Les GPS et autres smartphones sont-ils illégaux ?
Réponse de Maître FARAJALLAH, Avocat au Barreau de Paris (Avocat Permis de Conduire - Cabinet de passy - Défense du Permis annulé, permis suspendu par un avocat automobile) :
Les GPS (Tom Tom et autres) et smartphones indiquant la présence de radars sont aussi concernés par ce nouveau texte : qu’ils soient dans la boîte à gants ou en évidence, ils sont devenus illégaux dès lors qu’ils permettent d’indiquer la présence de radars fixes ou mobiles. Il est donc nécessaire de les mettre à jour ou de désactiver la fonction permettant de connaître la présence des radars fixes ou mobiles sous peine de verbalisation.
Le Ministre de l’intérieur a annoncé qu’une « tolérance pédagogique » serait d’abord mise en place par les forces de l’ordre. La durée de cette tolérance n’a pas été fixée.


GPS such as TomTom or smartphones are also covered by the new law. It is illegal to carry these, either on display or in the glovebox, they are illegal if they indicate the presence of fixed or mobile speed cameras. It is necessary to carry out a software update, or deactivate the function allowing you to detect fixed or mobile speed cameras otherwise you will be fined. The will be a tolerance in place where police will educate, but the duration of this tolerance has not been set.


En pratique, la fouille dans le smartphone ou le GPS par les forces de l’ordre est-elle possible ?
Dans la pratique, les forces de l’ordre n’ont pas le droit de fouiller le téléphone ou le GPS à la recherche de l’infraction. Ce n’est que dans le cas d’une infraction flagrante ou après autorisation judiciaire, qu’une telle possibilité de fouille est possible.
Ainsi, en cas de contrôle routier, les forces de l’ordre ne pourront fouiller l’appareil et se lancer dans son apprentissage à la recherche du délit sans l’assentiment du conducteur.
En revanche, rouler avec une carte des radars imprimée n’a rien d’illégal …


In practice, police will not have the right to search your GPS or smartphone device to determine an infraction. Only in the case of a flagrant offence or following a judicial authorisation, may they be searched. The police cannot search the device without the consent of the driver. Paper maps printed with camera locations are not illegal.

Tony P 27 Feb 2012 23:32

Quote:

Originally Posted by -ralph- (Post 369216)
Paper maps printed with camera locations are not illegal.

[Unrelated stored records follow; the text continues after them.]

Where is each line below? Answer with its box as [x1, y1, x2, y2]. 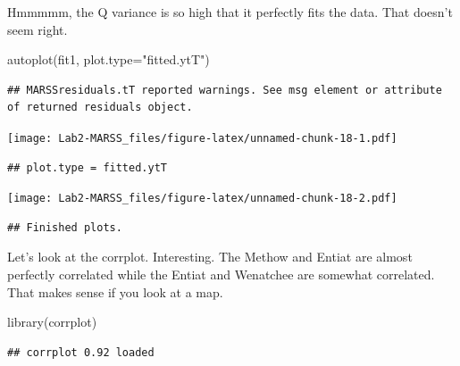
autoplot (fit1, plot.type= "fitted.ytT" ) [7, 50, 210, 69]
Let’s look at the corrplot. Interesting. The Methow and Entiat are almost [7, 247, 413, 266]
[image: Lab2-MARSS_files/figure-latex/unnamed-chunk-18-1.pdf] [7, 131, 397, 145]
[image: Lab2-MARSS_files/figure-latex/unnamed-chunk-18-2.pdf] [7, 192, 397, 205]
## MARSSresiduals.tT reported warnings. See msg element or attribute [7, 83, 442, 96]
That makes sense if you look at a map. [7, 282, 223, 301]
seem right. [7, 20, 68, 38]
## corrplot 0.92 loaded [7, 345, 155, 359]
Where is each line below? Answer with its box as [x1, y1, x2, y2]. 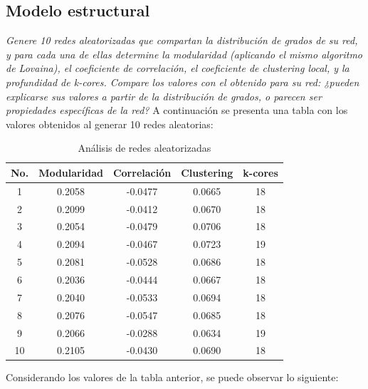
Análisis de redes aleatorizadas [78, 140, 211, 155]
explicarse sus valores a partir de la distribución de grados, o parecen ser [6, 88, 322, 103]
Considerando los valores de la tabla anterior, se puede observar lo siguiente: [6, 370, 339, 385]
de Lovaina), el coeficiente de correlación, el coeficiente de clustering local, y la [6, 61, 349, 76]
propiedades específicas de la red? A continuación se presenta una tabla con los [6, 103, 348, 118]
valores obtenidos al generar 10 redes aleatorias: [6, 116, 214, 131]
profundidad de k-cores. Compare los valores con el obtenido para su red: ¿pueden [6, 74, 359, 89]
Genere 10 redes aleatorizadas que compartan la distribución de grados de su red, [6, 33, 358, 48]
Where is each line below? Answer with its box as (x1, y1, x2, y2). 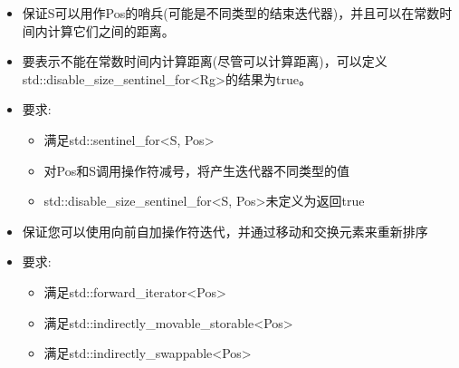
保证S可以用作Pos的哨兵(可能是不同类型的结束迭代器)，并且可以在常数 (22, 4, 440, 22)
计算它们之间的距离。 (47, 21, 175, 40)
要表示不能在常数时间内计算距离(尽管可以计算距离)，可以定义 (22, 52, 387, 71)
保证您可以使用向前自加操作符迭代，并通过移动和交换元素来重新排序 (22, 221, 428, 240)
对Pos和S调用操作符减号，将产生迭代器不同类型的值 (43, 160, 350, 179)
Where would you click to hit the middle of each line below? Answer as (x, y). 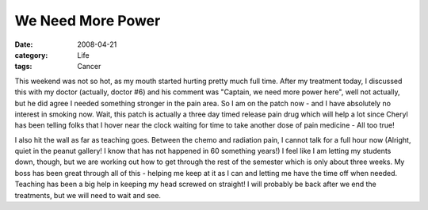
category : (31, 55)
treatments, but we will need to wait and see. (88, 195)
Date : (24, 44)
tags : (23, 67)
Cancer (89, 67)
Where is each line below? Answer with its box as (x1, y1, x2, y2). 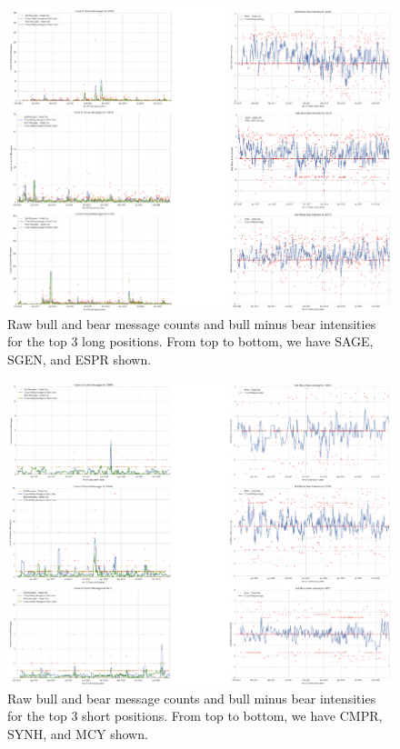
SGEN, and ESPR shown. (7, 349, 152, 368)
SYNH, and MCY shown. (7, 724, 148, 743)
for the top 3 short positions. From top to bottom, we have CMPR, (7, 706, 383, 725)
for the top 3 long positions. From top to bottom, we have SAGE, (7, 332, 374, 351)
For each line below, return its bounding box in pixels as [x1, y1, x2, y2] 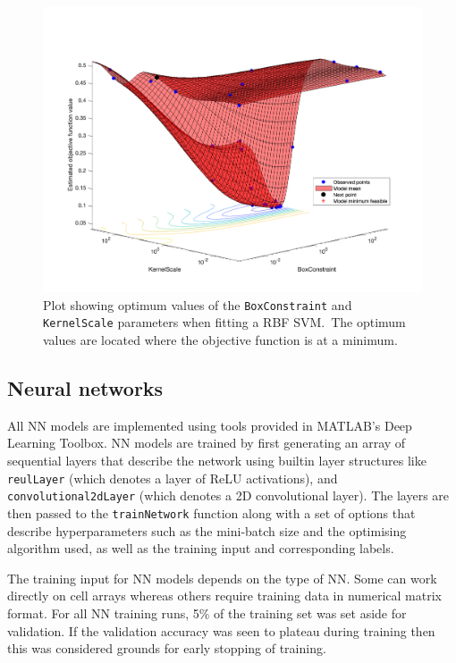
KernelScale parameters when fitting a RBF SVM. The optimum [43, 313, 406, 331]
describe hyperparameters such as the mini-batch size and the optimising [7, 521, 407, 540]
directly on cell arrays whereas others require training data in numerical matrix [7, 586, 442, 605]
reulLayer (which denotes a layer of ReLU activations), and [7, 468, 338, 487]
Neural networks [7, 374, 164, 402]
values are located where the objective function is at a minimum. [43, 331, 398, 349]
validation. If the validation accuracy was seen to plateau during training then [7, 621, 435, 640]
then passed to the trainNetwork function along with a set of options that [7, 503, 416, 522]
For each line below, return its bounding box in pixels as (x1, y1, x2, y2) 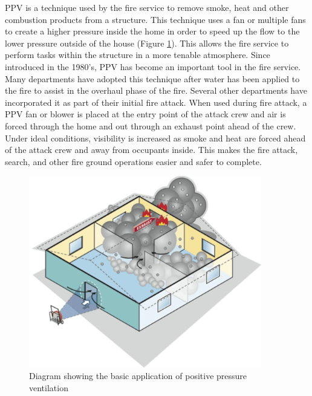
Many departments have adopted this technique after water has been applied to (5, 72, 300, 85)
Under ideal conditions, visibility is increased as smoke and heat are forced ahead (5, 131, 306, 144)
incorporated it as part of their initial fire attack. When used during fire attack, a (5, 96, 307, 108)
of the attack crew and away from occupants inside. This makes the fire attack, (5, 143, 298, 156)
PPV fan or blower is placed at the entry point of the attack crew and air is (5, 108, 286, 120)
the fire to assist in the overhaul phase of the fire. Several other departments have (5, 84, 307, 97)
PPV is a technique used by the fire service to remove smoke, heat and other (5, 1, 289, 13)
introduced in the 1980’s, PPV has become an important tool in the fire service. (5, 60, 301, 73)
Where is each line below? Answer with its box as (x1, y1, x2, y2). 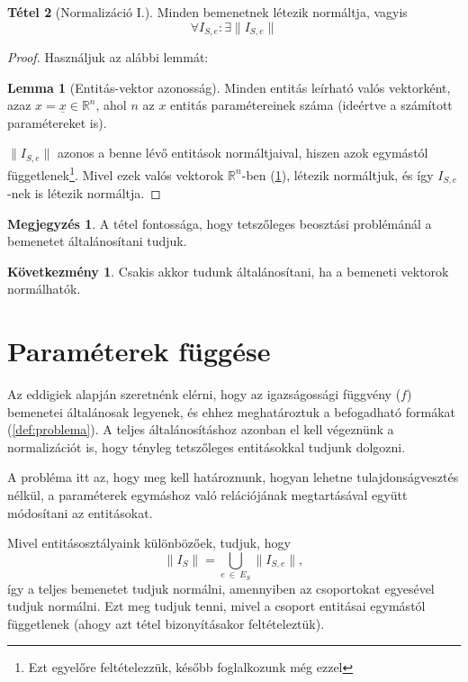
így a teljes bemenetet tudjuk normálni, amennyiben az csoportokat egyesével (7, 578, 435, 597)
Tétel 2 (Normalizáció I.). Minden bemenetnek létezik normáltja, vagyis (7, 3, 408, 21)
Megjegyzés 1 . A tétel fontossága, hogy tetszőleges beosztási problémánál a (7, 214, 432, 232)
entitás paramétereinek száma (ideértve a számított (170, 95, 453, 114)
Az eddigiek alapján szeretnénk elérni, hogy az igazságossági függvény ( (7, 385, 401, 404)
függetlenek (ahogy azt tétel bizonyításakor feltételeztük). (7, 614, 325, 632)
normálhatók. (7, 279, 81, 298)
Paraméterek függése (7, 332, 271, 369)
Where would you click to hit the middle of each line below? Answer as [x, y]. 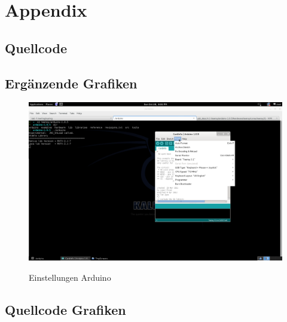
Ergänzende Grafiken [71, 83]
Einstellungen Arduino [70, 277]
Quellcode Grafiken [65, 309]
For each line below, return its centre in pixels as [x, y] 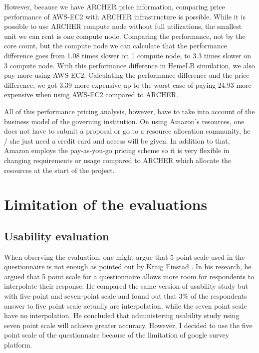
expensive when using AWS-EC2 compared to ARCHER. [91, 94]
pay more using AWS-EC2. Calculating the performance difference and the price [127, 75]
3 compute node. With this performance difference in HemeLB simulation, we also [129, 65]
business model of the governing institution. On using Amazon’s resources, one [124, 121]
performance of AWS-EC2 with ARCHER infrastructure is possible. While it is [125, 16]
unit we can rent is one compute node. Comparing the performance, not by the [125, 36]
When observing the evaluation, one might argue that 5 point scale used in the [125, 257]
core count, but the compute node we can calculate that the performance [116, 46]
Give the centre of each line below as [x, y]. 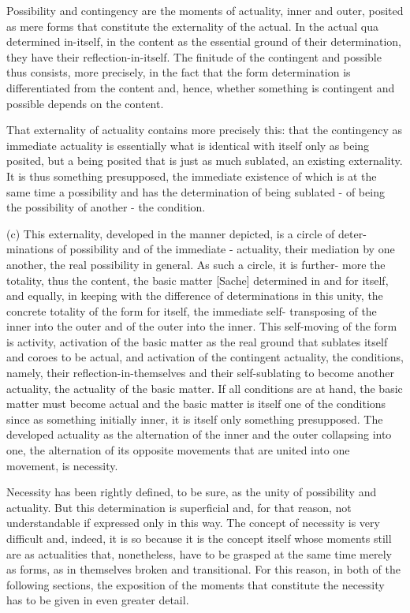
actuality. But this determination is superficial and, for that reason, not [179, 507]
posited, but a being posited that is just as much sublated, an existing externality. [205, 161]
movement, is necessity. [62, 465]
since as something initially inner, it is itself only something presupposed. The [195, 419]
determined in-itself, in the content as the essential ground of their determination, [204, 41]
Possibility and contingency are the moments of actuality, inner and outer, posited [205, 10]
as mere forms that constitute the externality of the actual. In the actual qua [193, 26]
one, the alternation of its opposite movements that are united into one [178, 450]
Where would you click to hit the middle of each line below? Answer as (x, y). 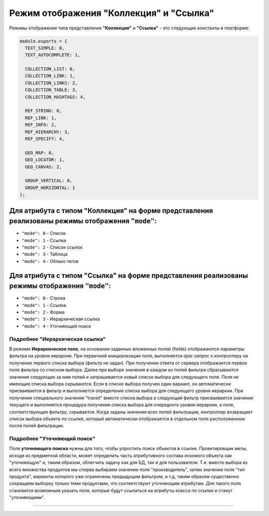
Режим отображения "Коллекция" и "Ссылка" (112, 13)
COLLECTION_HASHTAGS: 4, (55, 97)
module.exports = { (43, 41)
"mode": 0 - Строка (44, 298)
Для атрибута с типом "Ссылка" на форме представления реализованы (129, 275)
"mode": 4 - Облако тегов (50, 261)
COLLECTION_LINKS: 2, (52, 83)
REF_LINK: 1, (41, 118)
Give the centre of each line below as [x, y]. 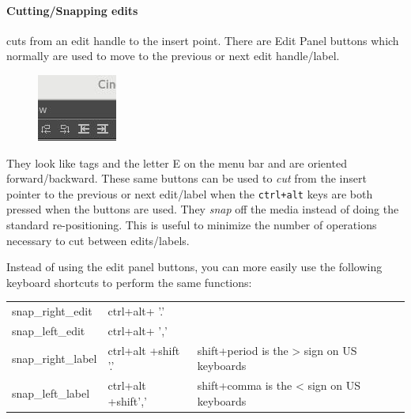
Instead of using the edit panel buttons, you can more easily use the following [194, 267]
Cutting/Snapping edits [72, 10]
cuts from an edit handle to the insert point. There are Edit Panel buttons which [203, 40]
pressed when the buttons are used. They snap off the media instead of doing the [203, 209]
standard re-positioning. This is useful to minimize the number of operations [192, 225]
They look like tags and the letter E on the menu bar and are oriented [177, 162]
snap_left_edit [49, 330]
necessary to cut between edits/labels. [98, 240]
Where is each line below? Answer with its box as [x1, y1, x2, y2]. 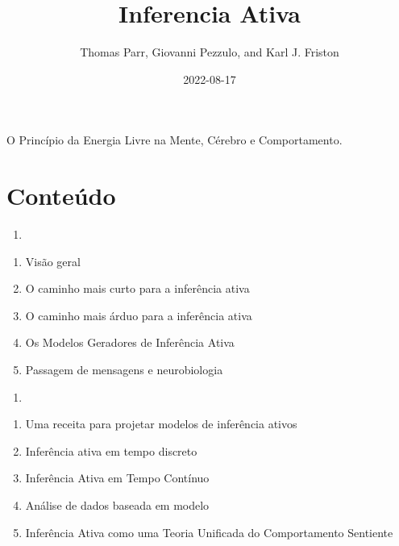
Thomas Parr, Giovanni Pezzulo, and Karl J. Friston [80, 44, 339, 60]
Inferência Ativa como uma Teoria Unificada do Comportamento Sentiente [25, 523, 393, 540]
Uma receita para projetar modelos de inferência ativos [25, 415, 297, 432]
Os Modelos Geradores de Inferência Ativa [25, 334, 235, 351]
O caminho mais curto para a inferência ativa [25, 280, 250, 297]
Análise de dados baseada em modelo [25, 496, 210, 513]
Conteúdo [6, 179, 116, 212]
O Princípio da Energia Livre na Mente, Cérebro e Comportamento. [6, 131, 343, 148]
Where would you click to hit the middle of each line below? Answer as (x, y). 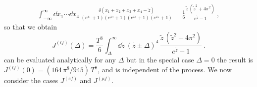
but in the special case (160, 60)
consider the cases (31, 80)
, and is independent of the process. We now (165, 70)
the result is (235, 60)
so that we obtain (31, 26)
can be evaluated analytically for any (60, 60)
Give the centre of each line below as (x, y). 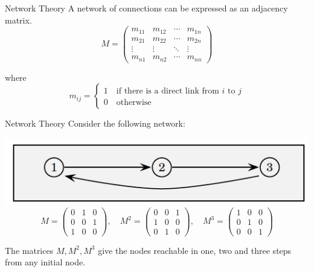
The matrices (29, 250)
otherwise (134, 103)
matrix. (18, 20)
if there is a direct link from (168, 91)
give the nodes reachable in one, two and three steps (195, 250)
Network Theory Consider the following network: (95, 123)
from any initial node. (45, 262)
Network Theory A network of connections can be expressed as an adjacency (146, 8)
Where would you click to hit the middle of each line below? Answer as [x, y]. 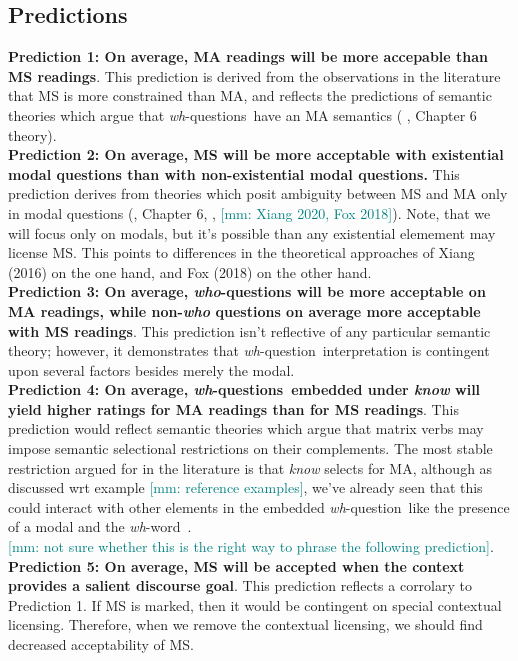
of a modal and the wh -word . [100, 526]
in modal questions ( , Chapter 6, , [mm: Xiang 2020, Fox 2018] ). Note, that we [249, 212]
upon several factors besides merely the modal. [151, 369]
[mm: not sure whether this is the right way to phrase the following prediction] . [251, 546]
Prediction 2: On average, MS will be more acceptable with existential [256, 154]
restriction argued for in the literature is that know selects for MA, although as [250, 467]
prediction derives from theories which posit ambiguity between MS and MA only [258, 193]
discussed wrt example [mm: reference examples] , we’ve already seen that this [245, 487]
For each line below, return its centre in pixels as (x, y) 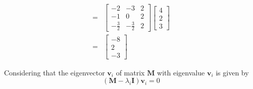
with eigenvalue (181, 72)
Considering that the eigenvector (55, 72)
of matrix (130, 72)
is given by (232, 72)
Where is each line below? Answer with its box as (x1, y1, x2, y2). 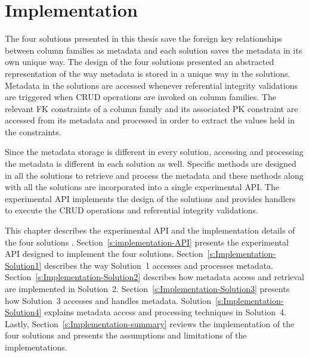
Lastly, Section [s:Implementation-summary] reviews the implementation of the (5, 317, 295, 330)
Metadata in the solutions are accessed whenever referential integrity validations (5, 79, 298, 91)
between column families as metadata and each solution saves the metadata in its (5, 44, 302, 56)
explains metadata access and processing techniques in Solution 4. (44, 306, 286, 318)
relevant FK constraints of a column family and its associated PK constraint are (5, 102, 298, 114)
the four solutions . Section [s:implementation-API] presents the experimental (5, 235, 289, 248)
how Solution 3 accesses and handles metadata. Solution (5, 294, 212, 306)
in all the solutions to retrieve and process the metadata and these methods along (5, 169, 304, 181)
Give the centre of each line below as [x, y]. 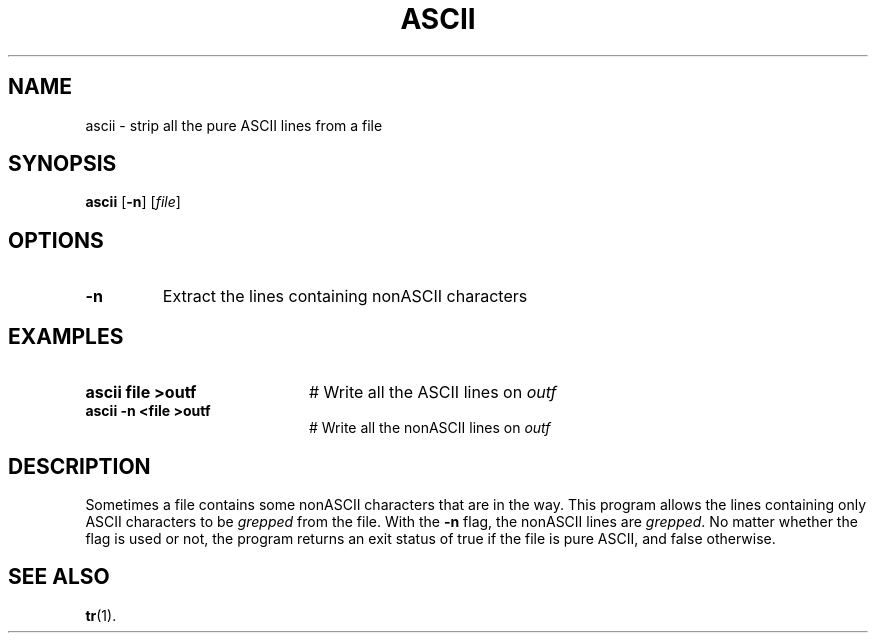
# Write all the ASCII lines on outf [432, 392]
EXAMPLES [66, 336]
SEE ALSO [59, 577]
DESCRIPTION [79, 466]
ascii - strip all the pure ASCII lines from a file [234, 125]
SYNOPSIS [62, 164]
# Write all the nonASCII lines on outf [430, 428]
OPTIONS [56, 240]
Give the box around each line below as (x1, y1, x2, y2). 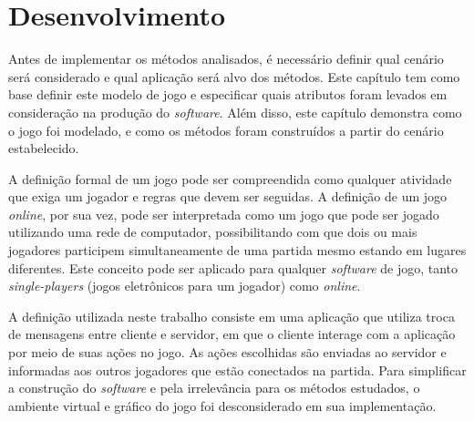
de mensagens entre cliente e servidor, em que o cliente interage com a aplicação (8, 324, 456, 344)
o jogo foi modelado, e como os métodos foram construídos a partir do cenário (8, 120, 444, 139)
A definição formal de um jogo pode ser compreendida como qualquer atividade (8, 169, 452, 188)
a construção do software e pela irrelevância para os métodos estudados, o (8, 378, 420, 397)
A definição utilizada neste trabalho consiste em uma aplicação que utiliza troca (8, 306, 455, 325)
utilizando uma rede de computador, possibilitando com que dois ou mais (8, 222, 417, 241)
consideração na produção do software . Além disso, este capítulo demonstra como (8, 102, 462, 121)
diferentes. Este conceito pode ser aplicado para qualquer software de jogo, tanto (8, 258, 459, 277)
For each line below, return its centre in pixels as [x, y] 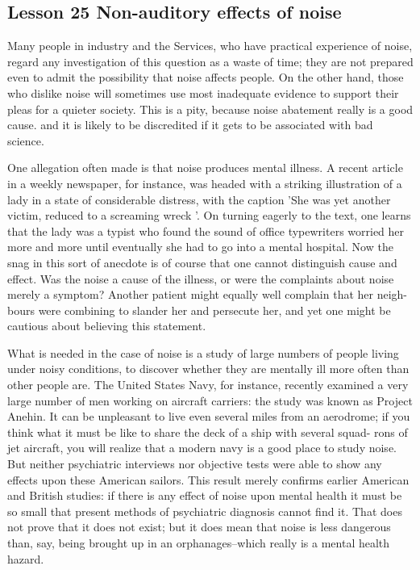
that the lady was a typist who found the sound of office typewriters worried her [206, 231]
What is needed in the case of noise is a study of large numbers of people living [203, 352]
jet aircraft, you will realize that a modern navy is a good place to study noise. [202, 448]
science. [26, 140]
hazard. [26, 558]
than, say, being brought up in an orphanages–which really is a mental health [199, 543]
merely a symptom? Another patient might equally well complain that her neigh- [208, 294]
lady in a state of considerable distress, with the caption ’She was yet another [199, 199]
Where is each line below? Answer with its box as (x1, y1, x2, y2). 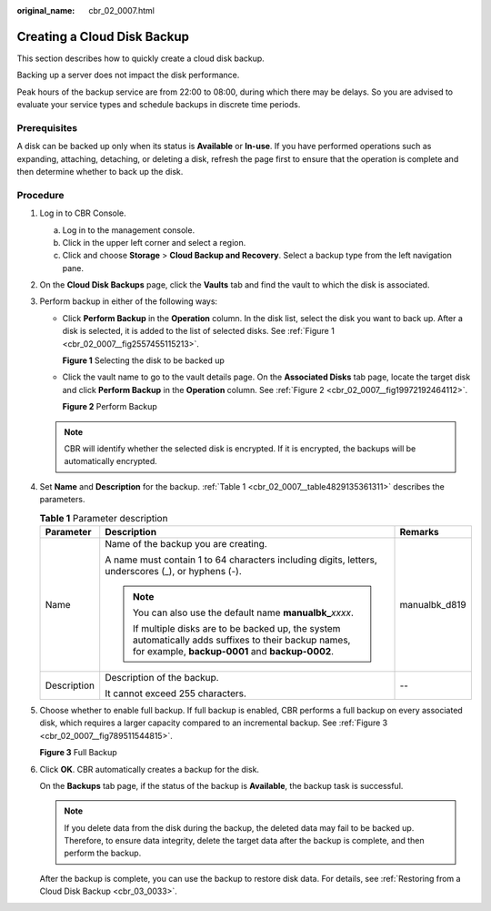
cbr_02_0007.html (88, 5, 155, 15)
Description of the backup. (105, 671, 219, 683)
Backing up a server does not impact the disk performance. (16, 69, 240, 81)
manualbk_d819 (399, 598, 467, 611)
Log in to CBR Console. (39, 208, 126, 218)
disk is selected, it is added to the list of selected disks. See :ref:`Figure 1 (62, 326, 336, 337)
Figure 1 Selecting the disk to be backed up (62, 355, 225, 366)
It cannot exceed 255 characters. (105, 687, 247, 700)

So continually looking down at an unfolded map spread across ones lap is OK.
Keeping your eyes on the road but listening for a beep from the Sat Nav is not.

Once again proof it is all about money, not road safety.


Thanks for the translation.

Walkabout 27 Feb 2012 23:55

The old detector works best
 
Just have to carry on relying on the saving grace --
The French hate Le Flick and almost all vehicles coming toward you that have passed a police radar speed system will be flashing their headlight(s) like crazy; there is no mistaking it!!
I am told that this is itself illegal, but that doesn't stop the French motorist.

I call it a speed "system" because Le Flick always seem to be there in large numbers - more than one vehicle, quite a few policemen, and women sometimes, standing about looking fairly bored but managing to pass the time of day.
Their radar detector is often pretty prominent also; a big thing on a tripod. Unfortunately, they are reputed to have a range of a few km so the oncoming drivers/riders will be flashing their lights for quite a long way along the highway.

Hope this helps, just a little. :thumbup1:

Edit; of course, this does not work at all on the motorways

Tony P 28 Feb 2012 06:30

But other motorists don't bother to flash to warn you of fixed camera sites - which is what is all most Sat Navs can tell you about.